Kowalscy postanowili pójść do opery. Kiedyś w końcu trzeba. Odświętnie ubrani ustawili się w kolejce przy kasie. Przed nimi gość zamawia:
-Tristan i Izolda. Dwa poproszę…
Kowalski jest następny:
- Janusz i Grażyna. Dla nas też dwa..
***
- Witam sąsiada, oj na sylwestra to poszaleliście z żoną. Mało mi żyrandol nie zleciał.
- Panie sąsiedzie tak się właśnie rodzą plotki, mnie w nocy to nawet w domu nie było!
***
Dziewczyna przyprowadziła swojego chłopaka, aby poznała go matka. Po wizycie matka mówi: - Bardzo źle wychowany ten twój chłopak… jak z nim rozmawiałam to ziewnął z 10 razy!
- Mamo, on nie ziewał, on próbował się odezwać.
***
Późna noc, w trasie. Kierowca ciężarówki żeby nie zasnąć, włączył radio:
- A teraz audycja dla tych, którzy jeszcze nie śpią.
- O, coś dla mnie! - ucieszył się kierowca.

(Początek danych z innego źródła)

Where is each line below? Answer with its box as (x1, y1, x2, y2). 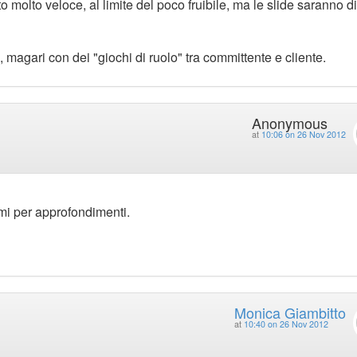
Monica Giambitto (233, 301, 346, 323)
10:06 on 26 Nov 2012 (261, 128, 346, 141)
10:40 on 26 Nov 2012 (243, 317, 328, 330)
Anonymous (251, 112, 328, 134)
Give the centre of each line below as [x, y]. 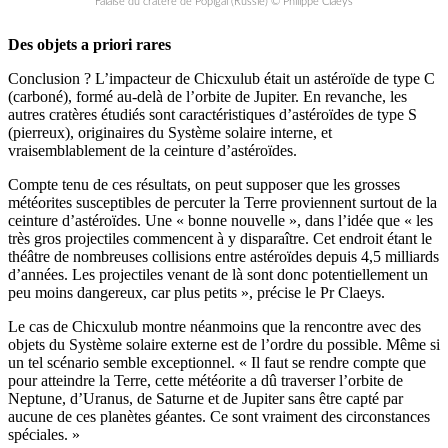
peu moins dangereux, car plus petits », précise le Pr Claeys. [196, 292]
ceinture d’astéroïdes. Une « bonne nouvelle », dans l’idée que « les [220, 220]
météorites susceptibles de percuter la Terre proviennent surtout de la [222, 202]
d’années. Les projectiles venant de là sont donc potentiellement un [218, 274]
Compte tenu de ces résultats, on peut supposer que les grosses [204, 184]
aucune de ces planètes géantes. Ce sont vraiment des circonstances [219, 416]
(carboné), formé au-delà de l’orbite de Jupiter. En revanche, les [207, 96]
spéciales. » [44, 434]
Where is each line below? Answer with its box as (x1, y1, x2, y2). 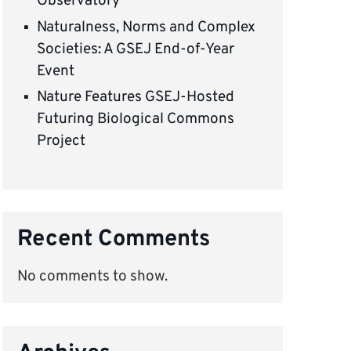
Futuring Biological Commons (37, 110, 235, 129)
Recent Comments (17, 225, 211, 255)
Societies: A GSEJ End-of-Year (37, 39, 235, 59)
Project (37, 132, 86, 151)
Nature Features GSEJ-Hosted (37, 88, 235, 107)
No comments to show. (17, 267, 168, 287)
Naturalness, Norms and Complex (37, 17, 256, 37)
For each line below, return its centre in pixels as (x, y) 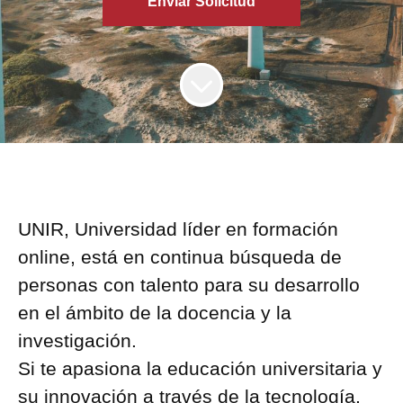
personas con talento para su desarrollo (189, 285)
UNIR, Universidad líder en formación (178, 229)
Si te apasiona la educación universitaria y (200, 368)
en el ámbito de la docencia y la (155, 313)
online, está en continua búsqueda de (180, 257)
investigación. (77, 340)
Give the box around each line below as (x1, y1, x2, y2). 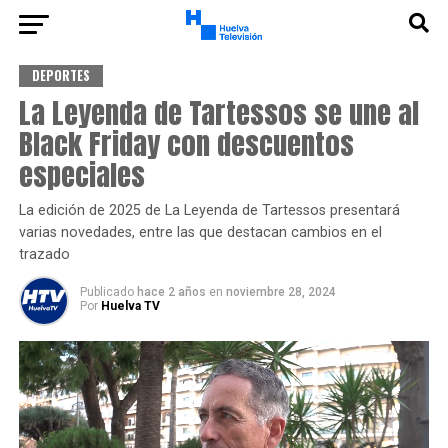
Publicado (79, 285, 134, 299)
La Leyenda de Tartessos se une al (18, 91, 419, 134)
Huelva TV (100, 299, 160, 313)
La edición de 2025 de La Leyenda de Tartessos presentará (18, 202, 400, 219)
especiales (18, 153, 145, 196)
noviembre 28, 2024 (225, 285, 336, 299)
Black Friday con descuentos (18, 122, 354, 165)
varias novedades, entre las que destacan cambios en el (18, 224, 382, 241)
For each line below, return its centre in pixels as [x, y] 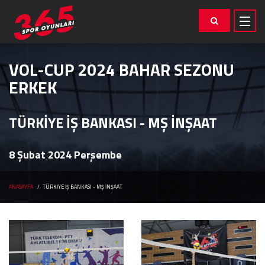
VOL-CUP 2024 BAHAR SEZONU [122, 70]
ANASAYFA [21, 187]
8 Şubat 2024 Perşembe [65, 155]
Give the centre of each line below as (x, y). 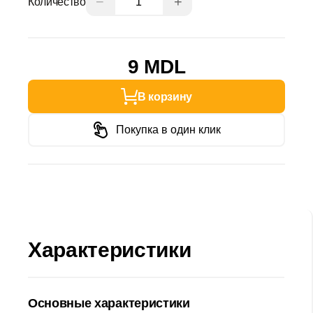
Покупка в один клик (168, 130)
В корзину (165, 96)
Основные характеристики (109, 303)
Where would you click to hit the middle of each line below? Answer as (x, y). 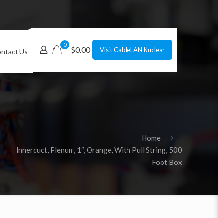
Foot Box (167, 162)
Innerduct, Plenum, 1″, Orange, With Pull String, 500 (99, 150)
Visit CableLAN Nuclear (132, 49)
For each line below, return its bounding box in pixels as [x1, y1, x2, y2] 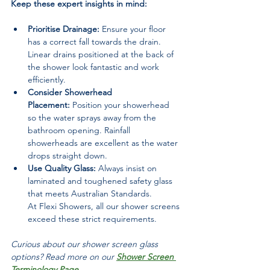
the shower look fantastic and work [28, 61, 162, 73]
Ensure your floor [99, 24, 168, 35]
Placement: [28, 99, 70, 111]
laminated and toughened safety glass [28, 175, 175, 187]
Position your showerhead [70, 99, 172, 111]
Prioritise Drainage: [28, 24, 99, 35]
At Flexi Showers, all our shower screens [28, 201, 182, 212]
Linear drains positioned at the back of [28, 49, 176, 60]
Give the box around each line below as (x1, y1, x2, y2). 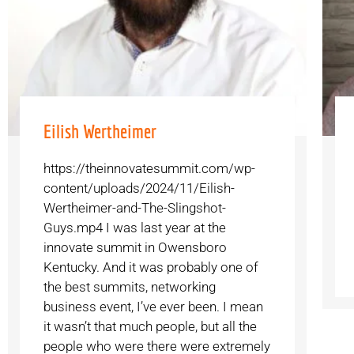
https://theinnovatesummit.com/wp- (43, 160, 256, 177)
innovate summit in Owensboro (43, 239, 228, 256)
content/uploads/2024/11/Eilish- (43, 180, 235, 197)
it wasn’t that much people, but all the (43, 318, 258, 335)
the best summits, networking (43, 279, 217, 296)
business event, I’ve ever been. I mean (43, 299, 264, 315)
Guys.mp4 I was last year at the (43, 220, 227, 236)
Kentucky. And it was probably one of (43, 259, 259, 276)
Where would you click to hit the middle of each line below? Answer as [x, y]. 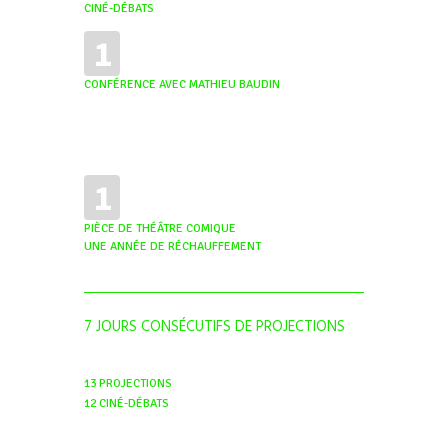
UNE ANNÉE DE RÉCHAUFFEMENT [172, 247]
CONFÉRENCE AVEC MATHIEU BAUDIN [182, 84]
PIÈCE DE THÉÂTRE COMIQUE [160, 229]
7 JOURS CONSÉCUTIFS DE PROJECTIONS [214, 327]
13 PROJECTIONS [128, 383]
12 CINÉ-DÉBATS [126, 403]
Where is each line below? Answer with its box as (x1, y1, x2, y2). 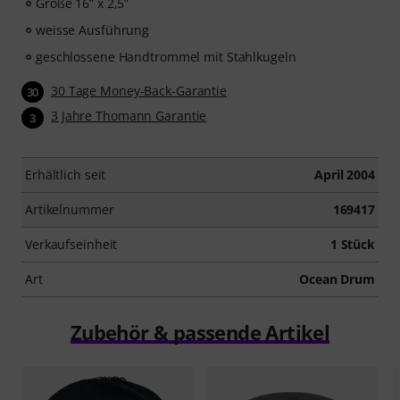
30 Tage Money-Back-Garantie (51, 82, 228, 99)
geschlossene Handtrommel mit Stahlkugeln (36, 48, 296, 65)
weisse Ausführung (36, 21, 150, 38)
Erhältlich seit (25, 165, 106, 183)
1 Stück (329, 235, 375, 253)
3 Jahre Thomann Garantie (51, 107, 207, 125)
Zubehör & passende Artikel (70, 318, 330, 346)
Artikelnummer (25, 200, 114, 218)
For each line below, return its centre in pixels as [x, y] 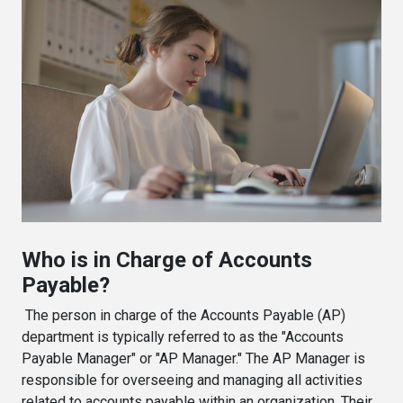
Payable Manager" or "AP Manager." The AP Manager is [193, 358]
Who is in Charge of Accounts [167, 260]
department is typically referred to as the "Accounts [183, 336]
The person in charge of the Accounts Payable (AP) [184, 315]
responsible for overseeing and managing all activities [192, 380]
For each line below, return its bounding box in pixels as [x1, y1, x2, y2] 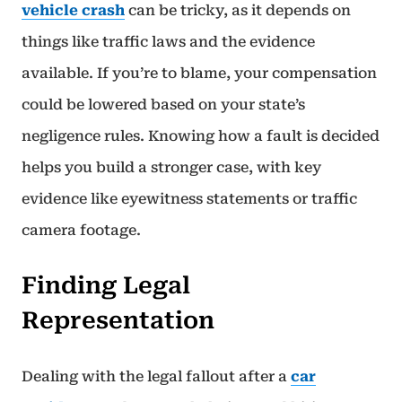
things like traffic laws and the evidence [22, 33, 315, 50]
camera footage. [22, 222, 141, 239]
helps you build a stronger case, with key [22, 159, 321, 176]
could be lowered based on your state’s [22, 96, 305, 113]
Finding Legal [22, 272, 190, 299]
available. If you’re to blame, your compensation [22, 65, 377, 82]
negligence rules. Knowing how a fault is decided [22, 127, 380, 144]
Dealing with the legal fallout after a [22, 368, 291, 385]
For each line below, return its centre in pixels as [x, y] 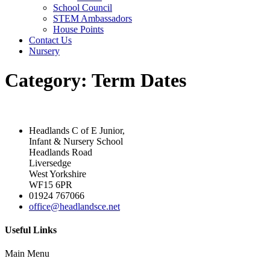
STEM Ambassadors [93, 18]
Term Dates [139, 80]
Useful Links [31, 230]
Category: [48, 80]
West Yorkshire [58, 174]
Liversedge [50, 163]
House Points [78, 29]
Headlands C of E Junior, [77, 130]
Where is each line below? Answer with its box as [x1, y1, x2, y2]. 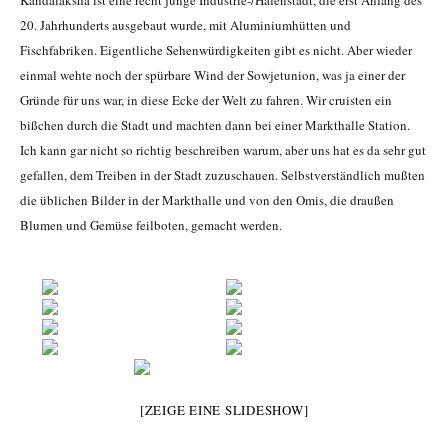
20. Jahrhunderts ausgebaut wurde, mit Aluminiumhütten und [20, 16, 351, 35]
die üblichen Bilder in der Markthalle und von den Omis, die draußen [20, 191, 394, 210]
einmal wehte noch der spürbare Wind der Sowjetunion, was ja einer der [20, 66, 405, 85]
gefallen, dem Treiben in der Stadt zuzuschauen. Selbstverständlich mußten [20, 166, 425, 185]
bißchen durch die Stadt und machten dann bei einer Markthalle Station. [20, 116, 410, 135]
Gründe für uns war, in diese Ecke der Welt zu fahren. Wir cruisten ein [20, 91, 392, 110]
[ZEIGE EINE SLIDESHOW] [139, 401, 309, 420]
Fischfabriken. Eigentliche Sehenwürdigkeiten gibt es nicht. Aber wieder [20, 41, 412, 60]
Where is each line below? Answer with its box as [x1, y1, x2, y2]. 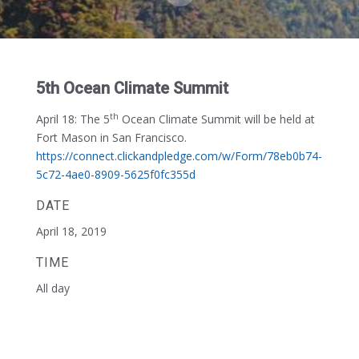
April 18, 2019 [35, 224, 107, 239]
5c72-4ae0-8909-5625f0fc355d [35, 167, 196, 182]
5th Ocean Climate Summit [35, 79, 228, 98]
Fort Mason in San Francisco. [35, 130, 187, 145]
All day [35, 280, 70, 296]
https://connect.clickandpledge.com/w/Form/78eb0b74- [35, 148, 322, 163]
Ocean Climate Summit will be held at [118, 111, 315, 127]
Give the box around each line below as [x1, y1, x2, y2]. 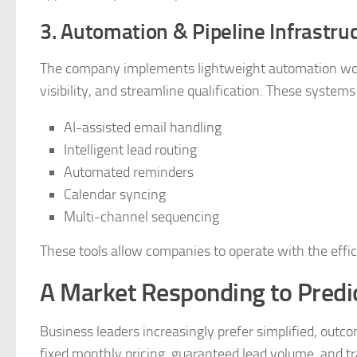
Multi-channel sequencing [64, 208, 219, 226]
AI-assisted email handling [64, 119, 222, 136]
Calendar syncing [64, 186, 166, 203]
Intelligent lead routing [64, 141, 197, 159]
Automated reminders [64, 163, 194, 181]
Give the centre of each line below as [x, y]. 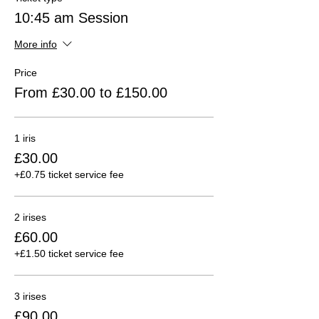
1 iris [25, 138]
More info [36, 45]
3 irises [30, 296]
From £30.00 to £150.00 [91, 92]
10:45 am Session [71, 17]
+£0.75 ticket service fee [69, 174]
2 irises [30, 217]
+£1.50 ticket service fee [69, 253]
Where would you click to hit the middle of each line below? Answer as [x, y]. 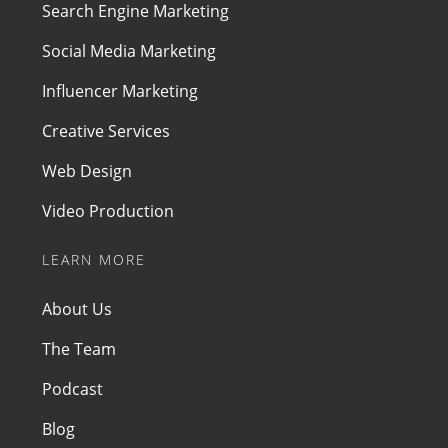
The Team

- Pierwsza owieczka - hop przez płotek, druga owieczka - hop przez płotek,
trzecia owieczka - hop przez płotek...
***
Spotyka się dwóch kumpli:
- Co u ciebie?
- A, niedobrze. Żonka zarżnęła naszego poloneza...
- O, kurde! A jak? Co się stało?
- No, silnik zatarła... wlała olej roślinny..
- He he, a kiedy się zorientowałeś?
- Jak sobie frytki na Castrolu usmażyłem..
***
Mąż wyjeżdżał za granicę, miał jednak podejrzenia co do żony i poprosił sąsiada, by ten za każdym razem, gdy jakiś gość przyjdzie do żony, wyjmował jedną deskę z płotu. Po jakimś czasie mąż wraca, a tu… nowy płot. Pyta żonę: - Co się stało?
- Nie uwierzysz! Jakiś kretyn nam płot po kawałku kradł, trzy razy trzeba było nowy stawiać!!!